[Extracted records]
※ ※ ※

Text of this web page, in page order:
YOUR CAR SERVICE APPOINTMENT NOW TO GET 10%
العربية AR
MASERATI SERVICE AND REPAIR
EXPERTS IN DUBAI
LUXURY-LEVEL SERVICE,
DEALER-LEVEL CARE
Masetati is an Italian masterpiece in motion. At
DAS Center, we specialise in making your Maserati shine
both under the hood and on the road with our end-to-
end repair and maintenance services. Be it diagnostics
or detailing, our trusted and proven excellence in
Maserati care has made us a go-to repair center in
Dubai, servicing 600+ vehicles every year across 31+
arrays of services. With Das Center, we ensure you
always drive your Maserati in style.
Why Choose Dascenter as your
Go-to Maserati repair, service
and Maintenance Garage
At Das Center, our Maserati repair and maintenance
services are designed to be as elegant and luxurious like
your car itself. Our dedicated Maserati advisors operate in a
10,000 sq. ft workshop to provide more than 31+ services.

※ ※ ※

What the task asks:
From the line holding "DEALER-LEVEL CARE" to the line holding "always drive your Maserati in style.", inclusive, restate each line above exactly as written.

Solved problem:
DEALER-LEVEL CARE
Masetati is an Italian masterpiece in motion. At
DAS Center, we specialise in making your Maserati shine
both under the hood and on the road with our end-to-
end repair and maintenance services. Be it diagnostics
or detailing, our trusted and proven excellence in
Maserati care has made us a go-to repair center in
Dubai, servicing 600+ vehicles every year across 31+
arrays of services. With Das Center, we ensure you
always drive your Maserati in style.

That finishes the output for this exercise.